§ **TASK PROMPT**: Exact copies of all entries are needed. Pictures are to be left out.

§ **EXERCISE DATA**:
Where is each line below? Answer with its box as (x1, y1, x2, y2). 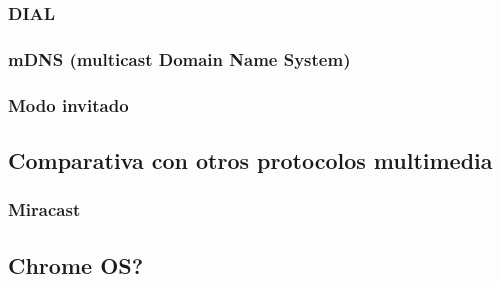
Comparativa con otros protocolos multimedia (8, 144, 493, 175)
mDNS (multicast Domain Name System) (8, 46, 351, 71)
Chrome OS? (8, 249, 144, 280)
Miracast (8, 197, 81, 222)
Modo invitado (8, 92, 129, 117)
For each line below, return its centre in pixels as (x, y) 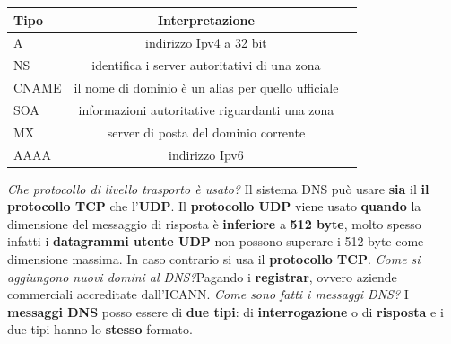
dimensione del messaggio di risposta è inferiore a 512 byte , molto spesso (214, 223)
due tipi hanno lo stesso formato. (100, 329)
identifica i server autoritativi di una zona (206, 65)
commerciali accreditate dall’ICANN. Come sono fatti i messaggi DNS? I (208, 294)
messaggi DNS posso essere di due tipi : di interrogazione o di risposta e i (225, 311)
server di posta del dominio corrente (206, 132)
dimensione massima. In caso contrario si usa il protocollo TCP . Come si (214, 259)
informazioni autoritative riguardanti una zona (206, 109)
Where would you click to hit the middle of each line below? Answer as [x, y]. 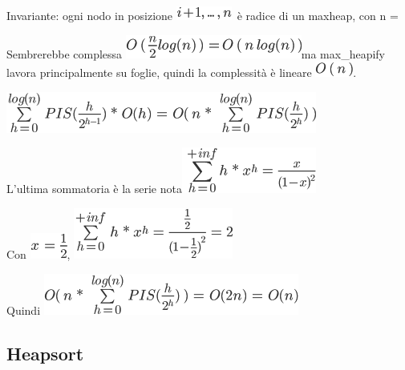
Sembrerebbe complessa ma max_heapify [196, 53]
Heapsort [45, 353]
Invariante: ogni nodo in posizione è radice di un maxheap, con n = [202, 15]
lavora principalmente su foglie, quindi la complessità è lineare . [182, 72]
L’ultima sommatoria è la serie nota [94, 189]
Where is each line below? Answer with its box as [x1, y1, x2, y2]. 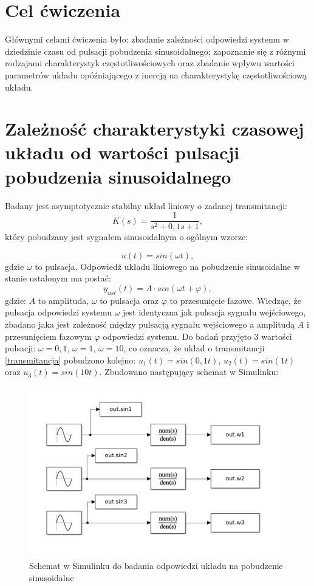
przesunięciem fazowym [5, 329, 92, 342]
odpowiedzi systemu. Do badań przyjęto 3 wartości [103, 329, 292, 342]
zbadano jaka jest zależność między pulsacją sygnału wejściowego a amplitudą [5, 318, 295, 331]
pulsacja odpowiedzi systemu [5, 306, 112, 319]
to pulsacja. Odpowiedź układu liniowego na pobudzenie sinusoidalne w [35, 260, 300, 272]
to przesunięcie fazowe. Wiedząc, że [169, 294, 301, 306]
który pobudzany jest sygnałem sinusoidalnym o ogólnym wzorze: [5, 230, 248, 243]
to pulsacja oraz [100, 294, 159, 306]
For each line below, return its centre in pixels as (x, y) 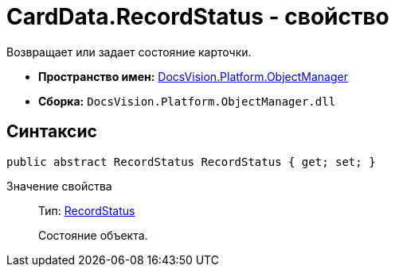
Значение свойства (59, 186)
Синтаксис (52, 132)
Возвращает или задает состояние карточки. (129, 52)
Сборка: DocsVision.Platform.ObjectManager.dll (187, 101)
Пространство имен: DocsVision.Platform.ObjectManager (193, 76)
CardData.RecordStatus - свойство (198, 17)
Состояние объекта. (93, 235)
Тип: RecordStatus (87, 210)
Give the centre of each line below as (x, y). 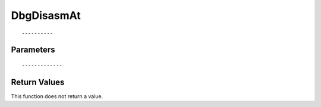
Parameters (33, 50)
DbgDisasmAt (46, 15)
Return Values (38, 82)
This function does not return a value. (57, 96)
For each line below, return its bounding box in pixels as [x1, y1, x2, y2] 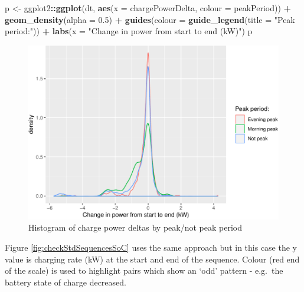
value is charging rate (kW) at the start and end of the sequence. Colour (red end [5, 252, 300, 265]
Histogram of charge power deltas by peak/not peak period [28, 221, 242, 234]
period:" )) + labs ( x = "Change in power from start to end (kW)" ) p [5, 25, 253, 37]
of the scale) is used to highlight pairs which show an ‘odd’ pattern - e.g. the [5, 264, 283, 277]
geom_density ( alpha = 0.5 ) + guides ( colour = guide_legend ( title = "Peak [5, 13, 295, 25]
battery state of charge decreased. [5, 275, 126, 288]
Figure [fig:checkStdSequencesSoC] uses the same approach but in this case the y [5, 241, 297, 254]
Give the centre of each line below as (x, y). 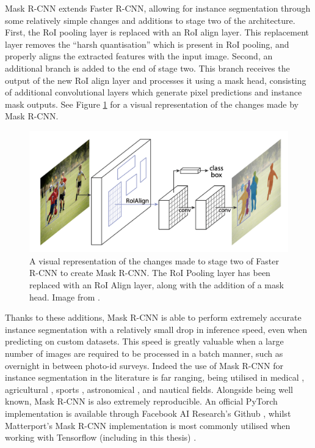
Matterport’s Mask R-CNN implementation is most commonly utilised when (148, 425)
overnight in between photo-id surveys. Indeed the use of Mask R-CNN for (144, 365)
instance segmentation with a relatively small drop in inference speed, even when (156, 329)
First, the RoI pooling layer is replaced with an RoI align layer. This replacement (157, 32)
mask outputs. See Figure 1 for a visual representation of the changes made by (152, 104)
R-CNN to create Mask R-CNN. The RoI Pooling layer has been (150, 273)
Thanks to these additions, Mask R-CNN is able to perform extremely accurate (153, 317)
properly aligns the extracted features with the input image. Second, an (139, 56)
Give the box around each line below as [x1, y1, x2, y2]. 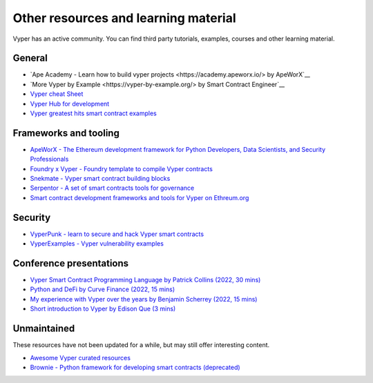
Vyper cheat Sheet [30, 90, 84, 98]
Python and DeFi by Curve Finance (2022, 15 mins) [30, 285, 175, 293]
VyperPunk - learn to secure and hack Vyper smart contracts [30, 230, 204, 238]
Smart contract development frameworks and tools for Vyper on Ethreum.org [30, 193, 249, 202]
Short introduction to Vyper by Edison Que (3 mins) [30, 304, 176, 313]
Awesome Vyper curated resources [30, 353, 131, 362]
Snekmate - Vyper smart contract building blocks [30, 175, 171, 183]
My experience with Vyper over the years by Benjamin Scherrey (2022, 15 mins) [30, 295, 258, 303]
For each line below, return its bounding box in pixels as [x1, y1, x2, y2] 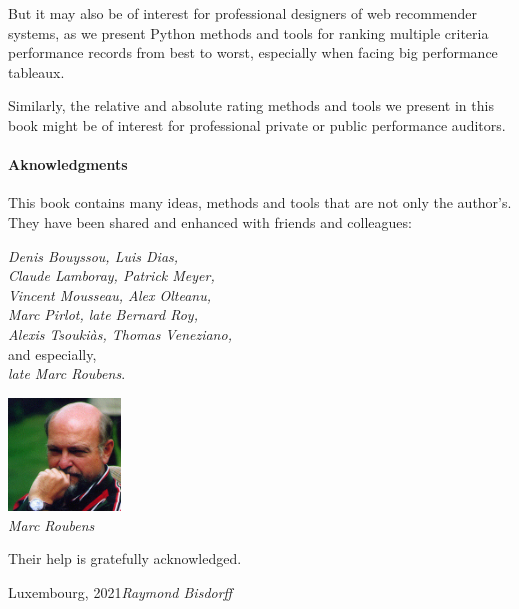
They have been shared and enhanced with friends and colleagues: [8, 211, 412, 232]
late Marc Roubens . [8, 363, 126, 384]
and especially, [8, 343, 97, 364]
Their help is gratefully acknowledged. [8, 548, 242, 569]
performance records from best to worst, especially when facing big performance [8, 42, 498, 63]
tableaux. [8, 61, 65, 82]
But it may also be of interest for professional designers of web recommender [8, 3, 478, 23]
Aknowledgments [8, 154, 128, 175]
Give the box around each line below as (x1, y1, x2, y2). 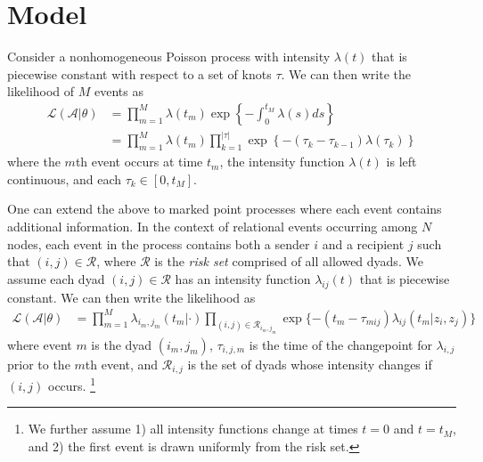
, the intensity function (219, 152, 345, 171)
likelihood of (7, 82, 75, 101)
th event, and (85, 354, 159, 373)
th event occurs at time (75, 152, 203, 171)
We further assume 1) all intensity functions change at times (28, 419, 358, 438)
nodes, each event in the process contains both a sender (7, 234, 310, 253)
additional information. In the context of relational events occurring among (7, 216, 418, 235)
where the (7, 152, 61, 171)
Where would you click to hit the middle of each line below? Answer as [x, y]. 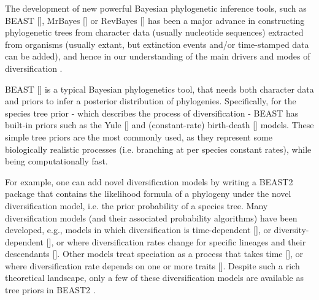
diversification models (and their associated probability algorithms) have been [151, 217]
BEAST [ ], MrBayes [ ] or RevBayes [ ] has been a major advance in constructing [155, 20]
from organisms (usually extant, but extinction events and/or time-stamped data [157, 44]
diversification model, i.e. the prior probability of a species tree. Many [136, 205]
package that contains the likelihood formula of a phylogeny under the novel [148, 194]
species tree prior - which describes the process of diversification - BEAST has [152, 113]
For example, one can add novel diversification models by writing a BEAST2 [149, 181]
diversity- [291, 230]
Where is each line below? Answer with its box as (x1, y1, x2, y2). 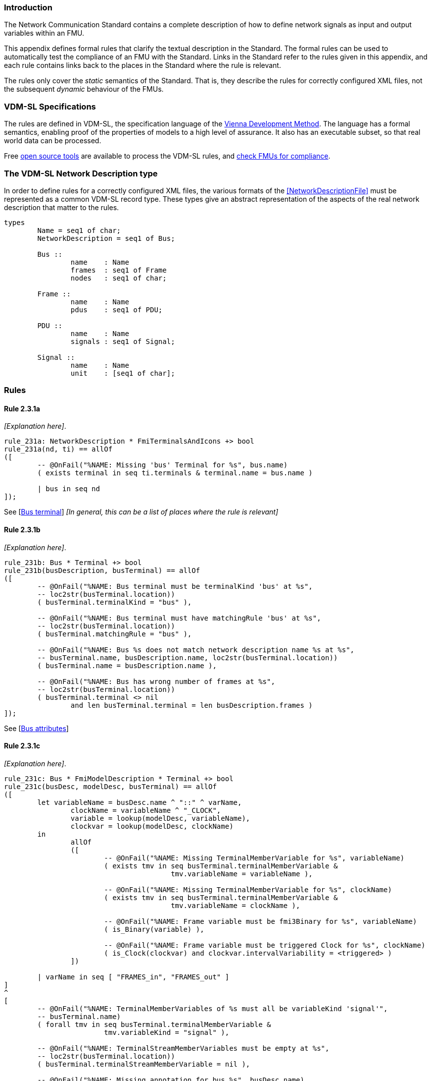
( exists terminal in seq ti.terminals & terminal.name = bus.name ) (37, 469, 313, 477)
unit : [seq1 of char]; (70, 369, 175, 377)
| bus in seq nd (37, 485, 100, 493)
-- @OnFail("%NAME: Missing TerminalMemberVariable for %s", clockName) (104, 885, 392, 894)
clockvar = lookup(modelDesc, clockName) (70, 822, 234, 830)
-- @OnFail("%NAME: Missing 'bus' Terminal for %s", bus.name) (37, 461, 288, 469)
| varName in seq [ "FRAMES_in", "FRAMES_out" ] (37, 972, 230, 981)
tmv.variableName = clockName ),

§ **PROBLEM SOLUTION**:
Where is each line below? Answer with its box as (x1, y1, x2, y2). 
Comparativa con otros protocolos multimedia (8, 144, 493, 175)
mDNS (multicast Domain Name System) (8, 46, 351, 71)
Chrome OS? (8, 249, 144, 280)
Miracast (8, 197, 81, 222)
Modo invitado (8, 92, 129, 117)
For each line below, return its centre in pixels as (x, y) 
dimensione del messaggio di risposta è inferiore a 512 byte , molto spesso (214, 223)
due tipi hanno lo stesso formato. (100, 329)
identifica i server autoritativi di una zona (206, 65)
commerciali accreditate dall’ICANN. Come sono fatti i messaggi DNS? I (208, 294)
messaggi DNS posso essere di due tipi : di interrogazione o di risposta e i (225, 311)
server di posta del dominio corrente (206, 132)
dimensione massima. In caso contrario si usa il protocollo TCP . Come si (214, 259)
informazioni autoritative riguardanti una zona (206, 109)
Where would you click to hit the middle of each line below? Answer as [x, y]. 
Sembrerebbe complessa ma max_heapify [196, 53]
Heapsort [45, 353]
Invariante: ogni nodo in posizione è radice di un maxheap, con n = [202, 15]
lavora principalmente su foglie, quindi la complessità è lineare . [182, 72]
L’ultima sommatoria è la serie nota [94, 189]
Where is each line below? Answer with its box as [x1, y1, x2, y2]. 
przesunięciem fazowym [5, 329, 92, 342]
odpowiedzi systemu. Do badań przyjęto 3 wartości [103, 329, 292, 342]
zbadano jaka jest zależność między pulsacją sygnału wejściowego a amplitudą [5, 318, 295, 331]
pulsacja odpowiedzi systemu [5, 306, 112, 319]
to pulsacja. Odpowiedź układu liniowego na pobudzenie sinusoidalne w [35, 260, 300, 272]
to przesunięcie fazowe. Wiedząc, że [169, 294, 301, 306]
który pobudzany jest sygnałem sinusoidalnym o ogólnym wzorze: [5, 230, 248, 243]
to pulsacja oraz [100, 294, 159, 306]
For each line below, return its centre in pixels as (x, y) 
Значение свойства (59, 186)
Синтаксис (52, 132)
Возвращает или задает состояние карточки. (129, 52)
Сборка: DocsVision.Platform.ObjectManager.dll (187, 101)
Пространство имен: DocsVision.Platform.ObjectManager (193, 76)
CardData.RecordStatus - свойство (198, 17)
Состояние объекта. (93, 235)
Тип: RecordStatus (87, 210)
Give the centre of each line below as (x, y). 
Parameters (33, 50)
DbgDisasmAt (46, 15)
Return Values (38, 82)
This function does not return a value. (57, 96)
For each line below, return its bounding box in pixels as [x1, y1, x2, y2] 
value is charging rate (kW) at the start and end of the sequence. Colour (red end [5, 252, 300, 265]
Histogram of charge power deltas by peak/not peak period [28, 221, 242, 234]
period:" )) + labs ( x = "Change in power from start to end (kW)" ) p [5, 25, 253, 37]
of the scale) is used to highlight pairs which show an ‘odd’ pattern - e.g. the [5, 264, 283, 277]
geom_density ( alpha = 0.5 ) + guides ( colour = guide_legend ( title = "Peak [5, 13, 295, 25]
battery state of charge decreased. [5, 275, 126, 288]
Figure [fig:checkStdSequencesSoC] uses the same approach but in this case the y [5, 241, 297, 254]
Give the centre of each line below as (x, y). 
Matterport’s Mask R-CNN implementation is most commonly utilised when (148, 425)
overnight in between photo-id surveys. Indeed the use of Mask R-CNN for (144, 365)
instance segmentation with a relatively small drop in inference speed, even when (156, 329)
First, the RoI pooling layer is replaced with an RoI align layer. This replacement (157, 32)
mask outputs. See Figure 1 for a visual representation of the changes made by (152, 104)
R-CNN to create Mask R-CNN. The RoI Pooling layer has been (150, 273)
Thanks to these additions, Mask R-CNN is able to perform extremely accurate (153, 317)
properly aligns the extracted features with the input image. Second, an (139, 56)
Give the box around each line below as [x1, y1, x2, y2]. 
Vyper cheat Sheet [30, 90, 84, 98]
Python and DeFi by Curve Finance (2022, 15 mins) [30, 285, 175, 293]
VyperPunk - learn to secure and hack Vyper smart contracts [30, 230, 204, 238]
Smart contract development frameworks and tools for Vyper on Ethreum.org [30, 193, 249, 202]
Short introduction to Vyper by Edison Que (3 mins) [30, 304, 176, 313]
Awesome Vyper curated resources [30, 353, 131, 362]
Snekmate - Vyper smart contract building blocks [30, 175, 171, 183]
My experience with Vyper over the years by Benjamin Scherrey (2022, 15 mins) [30, 295, 258, 303]
For each line below, return its bounding box in pixels as [x1, y1, x2, y2] 
They have been shared and enhanced with friends and colleagues: [8, 211, 412, 232]
late Marc Roubens . [8, 363, 126, 384]
and especially, [8, 343, 97, 364]
Their help is gratefully acknowledged. [8, 548, 242, 569]
performance records from best to worst, especially when facing big performance [8, 42, 498, 63]
tableaux. [8, 61, 65, 82]
But it may also be of interest for professional designers of web recommender [8, 3, 478, 23]
Aknowledgments [8, 154, 128, 175]
Give the box around each line below as (x1, y1, x2, y2). 
, the intensity function (219, 152, 345, 171)
likelihood of (7, 82, 75, 101)
th event, and (85, 354, 159, 373)
th event occurs at time (75, 152, 203, 171)
We further assume 1) all intensity functions change at times (28, 419, 358, 438)
nodes, each event in the process contains both a sender (7, 234, 310, 253)
additional information. In the context of relational events occurring among (7, 216, 418, 235)
where the (7, 152, 61, 171)
Where would you click to hit the middle of each line below? Answer as [x, y]. 
diversification models (and their associated probability algorithms) have been [151, 217]
BEAST [ ], MrBayes [ ] or RevBayes [ ] has been a major advance in constructing [155, 20]
from organisms (usually extant, but extinction events and/or time-stamped data [157, 44]
diversification model, i.e. the prior probability of a species tree. Many [136, 205]
package that contains the likelihood formula of a phylogeny under the novel [148, 194]
species tree prior - which describes the process of diversification - BEAST has [152, 113]
For example, one can add novel diversification models by writing a BEAST2 [149, 181]
diversity- [291, 230]
Where is each line below? Answer with its box as (x1, y1, x2, y2). 
( exists terminal in seq ti.terminals & terminal.name = bus.name ) (37, 469, 313, 477)
unit : [seq1 of char]; (70, 369, 175, 377)
| bus in seq nd (37, 485, 100, 493)
-- @OnFail("%NAME: Missing TerminalMemberVariable for %s", clockName) (104, 885, 392, 894)
clockvar = lookup(modelDesc, clockName) (70, 822, 234, 830)
-- @OnFail("%NAME: Missing 'bus' Terminal for %s", bus.name) (37, 461, 288, 469)
| varName in seq [ "FRAMES_in", "FRAMES_out" ] (37, 972, 230, 981)
tmv.variableName = clockName ),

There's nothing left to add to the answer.